A wall built by everyone 

Today, even the best IT professionals and advanced cybersecurity systems cannot guarantee protection if the culture of security is not embedded in corporate governance. At Sulzer, we believe that building a strong security culture across the organization following a continuous improvement program is essential. We spoke with Sven Schuetz, Group IT CISO at Sulzer, to learn more about the security standards embedded in Sulzer’s governance framework.

Q: How would you define cybersecurity in Sulzer’s current context?
A: Cybersecurity at Sulzer is a core pillar of operational resilience. We protect our digital and industrial systems, data, and processes to ensure business continuity, stakeholder trust, and responsible innovation. In addition, we strive to embed sustainable practices in our cyber resilience program to ensure long-term resilience and efficiency. For example, by leveraging our already highly consolidated and cloud-based security services, we minimize hardware usage and energy consumption, supporting both operational efficiency and environmental sustainability.

Q: Why is Cybersecurity essential for Sulzer in terms of Governance?
A: From a governance perspective, cybersecurity is three-sided; clients, suppliers, and Sulzer are interlinked. First, we serve clients who demand standards in cybersecurity, and we must meet those expectations. In this context, complying with our clients’ security requirements directly impacts our cyber resilience program.

In addition, those same standards shape how we manage our supplier relationships. The responsibility goes beyond our IT environment, as we also need to evaluate the entire supply chain. This is why maintaining the highest levels of cybersecurity is not just an operational concern, it’s a governance topic that affects the entire Sulzer organization, as cybersecurity goes beyond technology, and supports business growth.

Q. What principles guide our corporate cybersecurity strategy?
A: Our strategy is guided by the National Institute of Standards and Technology (NIST) Cybersecurity  Framework and follows a few core principles. These principles outline each employee’s responsibility for cybersecurity, emphasize the importance of training and awareness programs, and reaffirm the company’s commitment to protecting the confidentiality, integrity, and availability of information used by the organization. These principles are further developed within Sulzer’s Cyber Resilience Program.

Q: What role do Sulzer employees play in protecting corporate information,  and how does Sulzer ensure they are ready to face digital risks?
A: Every employee is part of our defense, and we foster a culture of shared responsibility. We provide mandatory and ongoing training, regular awareness campaigns, phishing simulations, and clear policies, supported by security tools and continuous improvement of our cybersecurity resilience program. These tools enable us to automate a significant portion of our cybersecurity processes and proactively block many of the threats our employees face on a daily basis, with malicious emails being a prime example.

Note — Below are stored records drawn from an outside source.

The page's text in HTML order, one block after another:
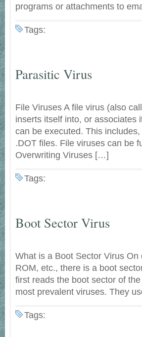
programs or attachments to
Tags:
Parasitic Virus
File Viruses A file virus (also
inserts itself into, or associates
can be executed. This
.DOT files. File viruses can be
Overwriting Viruses […]
Tags:
Boot Sector Virus
What is a Boot Sector Virus
ROM, etc., there is a boot
first reads the boot sector of
most prevalent viruses. They
Tags:

Q: How does Sulzer’s worldwide presence affect us in terms of cybersecurity?
A: Our global operations require a unified framework with local adaptations to address varying regulations and regional threats , ensuring consistent protection and compliance. We work closely with internal teams to ensure the standards across the company. For example, this year, we are running factory assessments around the globe. This puts us in touch with local departments as the assessments are not just for IT.

Q: How are leaders and executives involved in promoting good security practices?
A: Leadership sets the tone from the top, sponsoring investments, embedding cyber risk into governance, and ensuring accountability through regular reporting and oversight. In addition to that, we conduct training sessions to address cybersecurity crises together with our management. Cybersecurity has many facets, and we make sure that, for example, the leaders of the communications or the legal team know how to act within their respective areas during a cybersecurity crisis.

Q: What trends or challenges do you expect to shape the future of cybersecurity?
A: For the future, I expect cybersecurity to face more sophisticated and AI-driven attacks, stricter regulatory requirements, and increased convergence between OT and IT systems. Cloud adoption and identity management will remain critical challenges, while resilience will become a priority over pure prevention.